The Dr had said I could use 2 if I absolutely needed them to get

around though, and I certainly did. Without body weight it hurts, but

not like when the cracking/grinding/popping is happening...that pain

is absolutely unbearable. I just don't get it!

So, Dr isn't suggesting any other surgeries at this point, and has no

clear indication what would be causing this. No new xrays were

ordered, no new MRA, no new anything else...which I am okay with, as

I feel like a human pin cushion right about now anyway from

everything...and my body has had enough radiation already for a

couple lifetimes.

I want to move my body, I want to play, I want to have fun, I want to

keep smiles on my face, I want to live without pain...and I want this

hip to stop controlling my life! I was always the happy go lucky,

easy going girl with a good head on her shoulers but who liked to

have fun. Everytime I get going in a positive direction with this hip

though, things go in reverse...so now, I'm just a gimp.
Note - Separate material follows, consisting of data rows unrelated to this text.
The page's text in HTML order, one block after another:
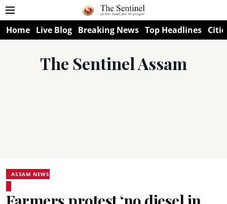
Home Live Blog Breaking News Top Headlines
The Sentinel Assam
ASSAM NEWS
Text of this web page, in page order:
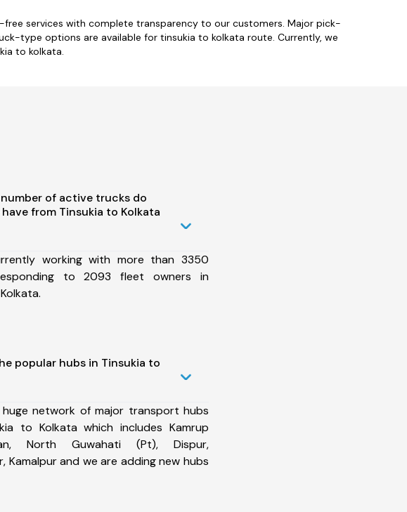
services with complete transparency to our customers. Major pick-
type options are available for tinsukia to kolkata route. Currently, we
to kolkata.
of active trucks do
from Tinsukia to Kolkata
working with more than 3350
to 2093 fleet owners in
popular hubs in Tinsukia to
huge network of major transport hubs
to Kolkata which includes Kamrup
North Guwahati (Pt), Dispur,
Kamalpur and we are adding new hubs
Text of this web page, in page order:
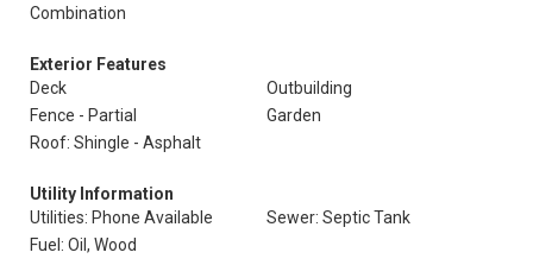
Combination
Exterior Features
Deck
Outbuilding
Fence - Partial
Garden
Roof: Shingle - Asphalt
Utility Information
Utilities: Phone Available
Sewer: Septic Tank
Fuel: Oil, Wood
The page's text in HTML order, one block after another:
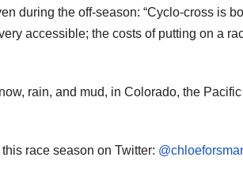
during the off-season: “Cyclo-cross is
accessible; the costs of putting on a
rain, and mud, in Colorado, the
race season on Twitter:
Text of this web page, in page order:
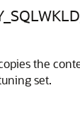
the
set.
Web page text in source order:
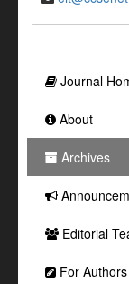
Journal
About
Archives
Editorial
For Authors
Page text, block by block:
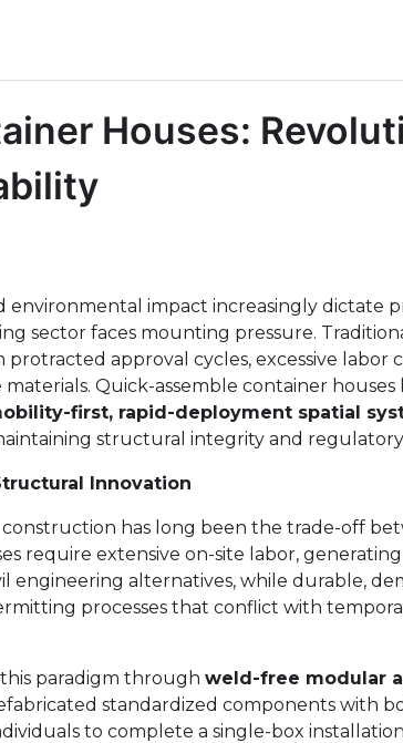
Houses:
impact increasingly dictate
sector faces mounting pressure.
approval cycles, excessive labor
Quick-assemble container houses
first, rapid-deployment spatial
structural integrity and
Innovation
has long been the trade-off
require extensive on-site labor,
engineering alternatives, while durable,
processes that conflict with
paradigm through weld-free modular
standardized components with
to complete a single-box
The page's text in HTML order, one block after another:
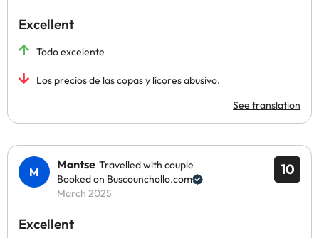
Excellent
Todo excelente
Los precios de las copas y licores abusivo.
See translation
10
Montse Travelled with couple
Booked on Buscounchollo.com
March 2025
Excellent
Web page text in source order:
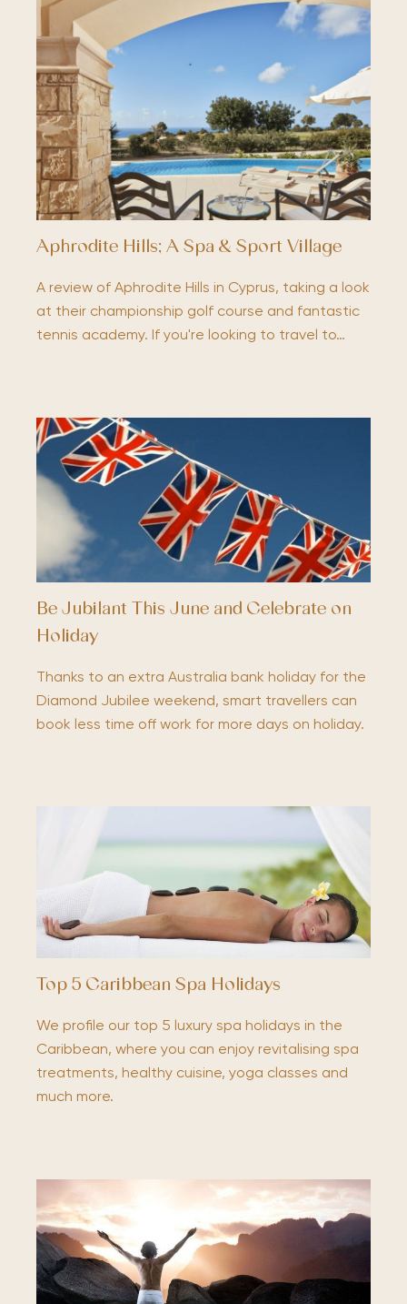
Aphrodite Hills; A Spa & Sport Village
A review of Aphrodite Hills in Cyprus, taking a look
at their championship golf course and fantastic
tennis academy. If you're looking to travel to…
Be Jubilant This June and Celebrate on
Holiday
Thanks to an extra Australia bank holiday for the
Diamond Jubilee weekend, smart travellers can
book less time off work for more days on holiday.
Top 5 Caribbean Spa Holidays
We profile our top 5 luxury spa holidays in the
Caribbean, where you can enjoy revitalising spa
treatments, healthy cuisine, yoga classes and
much more.
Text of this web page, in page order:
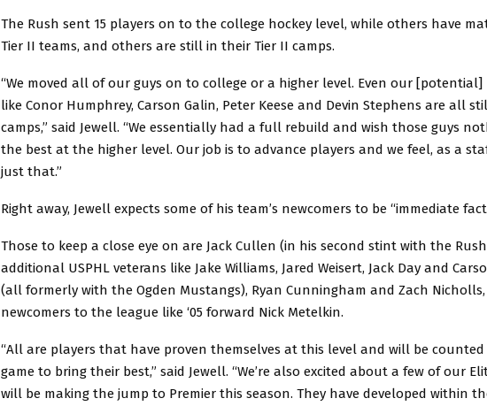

Some people put cars on a lemon lot...my hubby might put ME there

soon! (just j/k)

Link to comment
Share on other sites

Join the conversation

You are posting as a guest. If you have an account, sign in now to post with your account.
Note: Your post will require moderator approval before it will be visible.

Guest
Reply to this topic...

×   Pasted as rich text.   Paste as plain text instead

  Only 75 emoji are allowed.

×   Your link has been automatically embedded.   Display as a link instead

×   Your previous content has been restored.   Clear editor

×   You cannot paste images directly. Upload or insert images from URL.

Loading...
×
×
  • Create New...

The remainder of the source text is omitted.